A certain high school requires students to read several selected books. Among those books, there is one outstanding book titled "Flying Pig".

There are $$$N$$$ students, numbered from $$$1$$$ to $$$N$$$, who are planning to read this book. There are $$$M$$$ days in a semester. The library opens every day for the entire semester, and the book is available from the beginning of the semester. The $$$i$$$-th student will visit the library the first time on day $$$b_i$$$ and will visit again on day $$$b_i + a_i, b_i + 2 \cdot a_i,\dots,b_i + x \cdot a_i$$$ where $$$1 \leq x$$$ and $$$b_i + x \cdot a_i \leq M$$$.

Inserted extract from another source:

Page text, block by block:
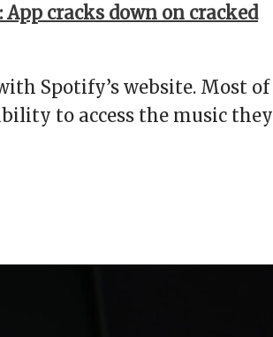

On day $$$d$$$, if a student visits the library and the book is available and the student has not read it before, the student borrows it and returns it exactly $$$c_i$$$ days later; that is, if the $$$i$$$-th student borrows the book on day $$$d$$$, it becomes available again on day $$$d + c_i$$$. If multiple students visit on the same day, the book is given to the student with the smallest number. A student may also borrow the book even if $$$d + c_i \gt M$$$, in which case the return is considered to happen after the $$$M$$$-th day.

For each student, print the day the student gets to borrow the book, or $$$-1$$$ if the student will not be able to borrow the book until the end of the semester.